== ABOUT THIS TASK ==
Lines holding the word "many" are the ones to copy from the data below.

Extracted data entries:
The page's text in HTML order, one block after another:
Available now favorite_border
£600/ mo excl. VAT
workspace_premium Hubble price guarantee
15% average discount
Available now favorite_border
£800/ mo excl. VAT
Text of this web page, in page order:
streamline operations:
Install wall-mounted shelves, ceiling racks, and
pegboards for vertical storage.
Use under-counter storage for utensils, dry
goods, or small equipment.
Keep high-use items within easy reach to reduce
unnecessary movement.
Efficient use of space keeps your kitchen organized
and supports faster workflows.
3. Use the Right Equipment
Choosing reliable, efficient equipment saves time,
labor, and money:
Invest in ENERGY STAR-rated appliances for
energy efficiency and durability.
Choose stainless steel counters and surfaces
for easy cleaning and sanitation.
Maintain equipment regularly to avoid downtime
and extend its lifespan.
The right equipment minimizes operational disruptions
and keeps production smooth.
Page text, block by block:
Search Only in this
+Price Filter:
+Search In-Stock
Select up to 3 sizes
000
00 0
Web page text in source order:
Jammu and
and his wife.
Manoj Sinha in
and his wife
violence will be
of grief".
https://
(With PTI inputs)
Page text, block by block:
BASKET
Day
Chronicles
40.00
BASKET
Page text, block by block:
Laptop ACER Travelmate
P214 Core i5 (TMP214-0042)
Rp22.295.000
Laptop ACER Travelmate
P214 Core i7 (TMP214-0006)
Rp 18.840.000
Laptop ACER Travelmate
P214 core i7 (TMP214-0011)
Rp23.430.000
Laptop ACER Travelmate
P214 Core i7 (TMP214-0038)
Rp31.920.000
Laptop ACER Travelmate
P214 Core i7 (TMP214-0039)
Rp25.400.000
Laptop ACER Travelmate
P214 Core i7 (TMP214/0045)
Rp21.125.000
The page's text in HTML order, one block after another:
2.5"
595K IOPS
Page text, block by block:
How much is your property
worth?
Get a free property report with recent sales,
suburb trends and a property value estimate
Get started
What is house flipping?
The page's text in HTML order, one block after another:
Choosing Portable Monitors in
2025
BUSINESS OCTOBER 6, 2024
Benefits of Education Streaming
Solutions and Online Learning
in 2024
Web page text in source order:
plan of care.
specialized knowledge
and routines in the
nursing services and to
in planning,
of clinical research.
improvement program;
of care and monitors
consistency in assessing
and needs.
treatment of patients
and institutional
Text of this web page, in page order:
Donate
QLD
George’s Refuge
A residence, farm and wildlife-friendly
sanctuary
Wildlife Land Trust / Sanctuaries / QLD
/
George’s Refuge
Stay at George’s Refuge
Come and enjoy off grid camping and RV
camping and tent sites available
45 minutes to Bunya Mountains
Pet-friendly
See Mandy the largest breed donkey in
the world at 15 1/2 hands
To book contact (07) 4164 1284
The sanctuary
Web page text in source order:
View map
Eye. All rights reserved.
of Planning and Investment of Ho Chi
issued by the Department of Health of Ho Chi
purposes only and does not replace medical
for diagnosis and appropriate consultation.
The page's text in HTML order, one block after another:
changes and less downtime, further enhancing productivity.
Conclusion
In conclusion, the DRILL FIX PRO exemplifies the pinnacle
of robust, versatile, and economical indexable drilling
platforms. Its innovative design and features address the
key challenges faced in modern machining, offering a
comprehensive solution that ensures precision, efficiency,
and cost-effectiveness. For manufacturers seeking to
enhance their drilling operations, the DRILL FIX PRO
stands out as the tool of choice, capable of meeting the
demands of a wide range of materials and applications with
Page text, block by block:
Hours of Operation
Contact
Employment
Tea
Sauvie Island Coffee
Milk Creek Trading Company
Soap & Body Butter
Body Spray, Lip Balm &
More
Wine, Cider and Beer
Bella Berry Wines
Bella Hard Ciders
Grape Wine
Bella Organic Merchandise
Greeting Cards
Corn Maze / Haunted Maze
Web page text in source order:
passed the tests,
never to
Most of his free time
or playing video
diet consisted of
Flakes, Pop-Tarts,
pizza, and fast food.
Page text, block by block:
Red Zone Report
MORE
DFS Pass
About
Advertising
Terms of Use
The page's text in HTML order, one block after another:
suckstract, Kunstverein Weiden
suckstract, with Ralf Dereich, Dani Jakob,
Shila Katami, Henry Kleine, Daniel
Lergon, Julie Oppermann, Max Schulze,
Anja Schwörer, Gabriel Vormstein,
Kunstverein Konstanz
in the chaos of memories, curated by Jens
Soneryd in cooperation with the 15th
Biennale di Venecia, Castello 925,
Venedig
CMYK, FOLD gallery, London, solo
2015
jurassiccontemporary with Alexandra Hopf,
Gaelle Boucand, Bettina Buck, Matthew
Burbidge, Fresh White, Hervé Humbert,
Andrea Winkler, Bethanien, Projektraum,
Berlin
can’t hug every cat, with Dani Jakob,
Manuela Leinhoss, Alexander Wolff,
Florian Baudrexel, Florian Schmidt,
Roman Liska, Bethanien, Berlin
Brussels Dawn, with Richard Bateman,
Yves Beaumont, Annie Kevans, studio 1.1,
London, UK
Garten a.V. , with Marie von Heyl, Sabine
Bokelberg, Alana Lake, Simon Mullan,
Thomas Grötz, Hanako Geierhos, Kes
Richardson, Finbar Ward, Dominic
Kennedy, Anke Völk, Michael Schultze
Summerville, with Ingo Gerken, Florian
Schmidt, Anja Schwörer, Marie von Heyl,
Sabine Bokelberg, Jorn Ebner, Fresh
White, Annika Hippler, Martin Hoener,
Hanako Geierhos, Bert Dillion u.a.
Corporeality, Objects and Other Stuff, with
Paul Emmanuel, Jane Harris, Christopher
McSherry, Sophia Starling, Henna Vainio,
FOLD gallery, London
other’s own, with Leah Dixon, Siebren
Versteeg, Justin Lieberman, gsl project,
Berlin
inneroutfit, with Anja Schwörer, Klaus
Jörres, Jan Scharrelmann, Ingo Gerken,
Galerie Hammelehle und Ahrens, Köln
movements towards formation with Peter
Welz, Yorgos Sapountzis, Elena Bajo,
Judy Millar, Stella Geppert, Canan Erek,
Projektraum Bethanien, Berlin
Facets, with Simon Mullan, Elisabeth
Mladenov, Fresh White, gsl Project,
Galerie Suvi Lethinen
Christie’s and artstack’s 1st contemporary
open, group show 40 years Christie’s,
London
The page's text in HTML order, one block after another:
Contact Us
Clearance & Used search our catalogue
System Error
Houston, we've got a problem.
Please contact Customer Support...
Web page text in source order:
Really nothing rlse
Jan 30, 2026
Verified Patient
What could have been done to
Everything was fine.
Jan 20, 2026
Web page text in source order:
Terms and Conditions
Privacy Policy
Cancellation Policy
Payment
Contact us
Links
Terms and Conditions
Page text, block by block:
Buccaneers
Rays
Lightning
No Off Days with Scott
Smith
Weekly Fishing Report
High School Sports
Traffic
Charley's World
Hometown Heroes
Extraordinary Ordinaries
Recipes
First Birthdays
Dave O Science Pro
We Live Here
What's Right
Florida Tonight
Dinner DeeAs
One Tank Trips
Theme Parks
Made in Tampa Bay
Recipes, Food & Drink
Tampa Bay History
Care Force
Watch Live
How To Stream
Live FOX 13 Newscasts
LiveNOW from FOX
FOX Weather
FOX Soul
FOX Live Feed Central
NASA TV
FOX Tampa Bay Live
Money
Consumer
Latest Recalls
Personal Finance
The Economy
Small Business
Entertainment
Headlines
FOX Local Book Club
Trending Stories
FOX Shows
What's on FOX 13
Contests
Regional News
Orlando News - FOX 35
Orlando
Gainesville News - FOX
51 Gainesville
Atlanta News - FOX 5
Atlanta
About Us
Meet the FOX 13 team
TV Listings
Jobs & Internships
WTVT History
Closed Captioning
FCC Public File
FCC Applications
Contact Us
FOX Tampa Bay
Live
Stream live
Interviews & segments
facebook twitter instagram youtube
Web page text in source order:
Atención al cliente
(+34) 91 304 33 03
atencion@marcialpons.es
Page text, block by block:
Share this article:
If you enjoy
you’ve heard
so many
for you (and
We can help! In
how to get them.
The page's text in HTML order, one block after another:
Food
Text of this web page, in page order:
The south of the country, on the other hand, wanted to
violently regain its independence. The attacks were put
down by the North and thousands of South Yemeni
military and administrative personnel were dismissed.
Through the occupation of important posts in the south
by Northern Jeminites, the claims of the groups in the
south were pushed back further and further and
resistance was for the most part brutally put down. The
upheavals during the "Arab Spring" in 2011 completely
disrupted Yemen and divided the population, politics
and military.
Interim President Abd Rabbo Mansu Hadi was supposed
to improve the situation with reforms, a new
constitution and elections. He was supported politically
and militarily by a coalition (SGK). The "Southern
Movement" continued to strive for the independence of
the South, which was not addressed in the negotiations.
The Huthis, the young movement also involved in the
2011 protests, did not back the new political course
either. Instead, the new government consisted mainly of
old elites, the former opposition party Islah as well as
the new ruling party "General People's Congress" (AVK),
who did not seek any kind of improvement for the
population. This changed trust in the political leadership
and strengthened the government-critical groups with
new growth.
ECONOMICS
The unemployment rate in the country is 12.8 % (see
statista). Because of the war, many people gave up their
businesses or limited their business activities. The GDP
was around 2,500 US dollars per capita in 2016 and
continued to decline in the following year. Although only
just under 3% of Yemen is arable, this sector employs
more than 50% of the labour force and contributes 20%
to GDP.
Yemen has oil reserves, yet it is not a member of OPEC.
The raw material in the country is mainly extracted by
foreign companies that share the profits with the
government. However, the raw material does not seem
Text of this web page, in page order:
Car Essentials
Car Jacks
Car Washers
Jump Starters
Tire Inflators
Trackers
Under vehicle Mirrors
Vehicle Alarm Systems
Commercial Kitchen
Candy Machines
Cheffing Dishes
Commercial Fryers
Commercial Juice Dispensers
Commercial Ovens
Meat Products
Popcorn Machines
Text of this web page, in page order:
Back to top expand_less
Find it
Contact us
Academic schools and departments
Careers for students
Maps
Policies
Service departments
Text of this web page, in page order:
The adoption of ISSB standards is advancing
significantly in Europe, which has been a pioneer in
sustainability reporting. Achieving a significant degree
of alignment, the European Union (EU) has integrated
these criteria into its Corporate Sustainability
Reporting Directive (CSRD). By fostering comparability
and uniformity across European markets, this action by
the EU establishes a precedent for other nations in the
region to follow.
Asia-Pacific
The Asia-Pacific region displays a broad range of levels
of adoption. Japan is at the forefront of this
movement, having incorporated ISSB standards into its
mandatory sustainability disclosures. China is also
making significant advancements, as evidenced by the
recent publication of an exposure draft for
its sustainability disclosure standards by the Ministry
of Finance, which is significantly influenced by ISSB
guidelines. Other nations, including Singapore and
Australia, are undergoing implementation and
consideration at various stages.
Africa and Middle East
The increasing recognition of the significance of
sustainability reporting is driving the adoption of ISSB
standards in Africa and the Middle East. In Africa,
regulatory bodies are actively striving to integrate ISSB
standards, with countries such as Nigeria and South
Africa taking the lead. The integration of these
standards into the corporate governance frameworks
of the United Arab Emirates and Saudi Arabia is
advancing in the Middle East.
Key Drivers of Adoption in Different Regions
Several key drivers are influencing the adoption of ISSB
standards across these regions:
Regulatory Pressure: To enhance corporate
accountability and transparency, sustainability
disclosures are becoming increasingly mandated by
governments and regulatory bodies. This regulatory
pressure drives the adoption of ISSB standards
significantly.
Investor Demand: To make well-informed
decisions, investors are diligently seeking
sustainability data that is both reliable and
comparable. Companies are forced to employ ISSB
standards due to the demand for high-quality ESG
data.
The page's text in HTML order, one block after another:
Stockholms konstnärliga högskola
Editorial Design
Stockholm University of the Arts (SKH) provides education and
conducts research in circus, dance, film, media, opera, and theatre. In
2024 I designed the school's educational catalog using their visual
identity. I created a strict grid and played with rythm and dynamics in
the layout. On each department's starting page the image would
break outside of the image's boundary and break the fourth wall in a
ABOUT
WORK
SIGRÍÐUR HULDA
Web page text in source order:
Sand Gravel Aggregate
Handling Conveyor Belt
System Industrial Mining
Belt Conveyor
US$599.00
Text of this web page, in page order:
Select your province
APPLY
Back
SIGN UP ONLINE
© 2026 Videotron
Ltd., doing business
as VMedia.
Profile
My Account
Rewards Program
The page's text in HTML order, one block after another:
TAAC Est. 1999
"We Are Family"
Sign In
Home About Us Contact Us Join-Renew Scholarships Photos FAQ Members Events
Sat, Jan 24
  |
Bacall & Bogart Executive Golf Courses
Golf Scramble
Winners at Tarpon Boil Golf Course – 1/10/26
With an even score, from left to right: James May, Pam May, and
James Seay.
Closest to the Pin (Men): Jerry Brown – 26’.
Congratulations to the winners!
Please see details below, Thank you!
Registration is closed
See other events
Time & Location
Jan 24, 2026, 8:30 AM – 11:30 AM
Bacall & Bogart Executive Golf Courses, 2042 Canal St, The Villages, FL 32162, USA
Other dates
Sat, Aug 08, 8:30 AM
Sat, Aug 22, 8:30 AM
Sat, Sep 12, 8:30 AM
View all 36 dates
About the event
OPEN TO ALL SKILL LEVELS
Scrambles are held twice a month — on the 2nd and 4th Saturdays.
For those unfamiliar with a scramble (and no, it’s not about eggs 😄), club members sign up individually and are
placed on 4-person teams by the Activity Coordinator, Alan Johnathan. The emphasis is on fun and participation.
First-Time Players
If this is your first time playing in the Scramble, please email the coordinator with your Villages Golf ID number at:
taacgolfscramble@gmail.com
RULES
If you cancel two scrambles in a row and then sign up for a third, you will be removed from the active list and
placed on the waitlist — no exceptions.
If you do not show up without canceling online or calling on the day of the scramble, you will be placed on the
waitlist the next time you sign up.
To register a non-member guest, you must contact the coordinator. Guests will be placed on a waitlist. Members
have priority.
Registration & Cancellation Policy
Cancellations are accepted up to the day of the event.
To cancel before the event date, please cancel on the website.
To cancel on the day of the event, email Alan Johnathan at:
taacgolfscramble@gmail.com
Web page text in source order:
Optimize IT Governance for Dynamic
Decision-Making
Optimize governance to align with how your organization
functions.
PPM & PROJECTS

== SOLVED EXERCISE ==
so many
statista). Because of the war, many people gave up their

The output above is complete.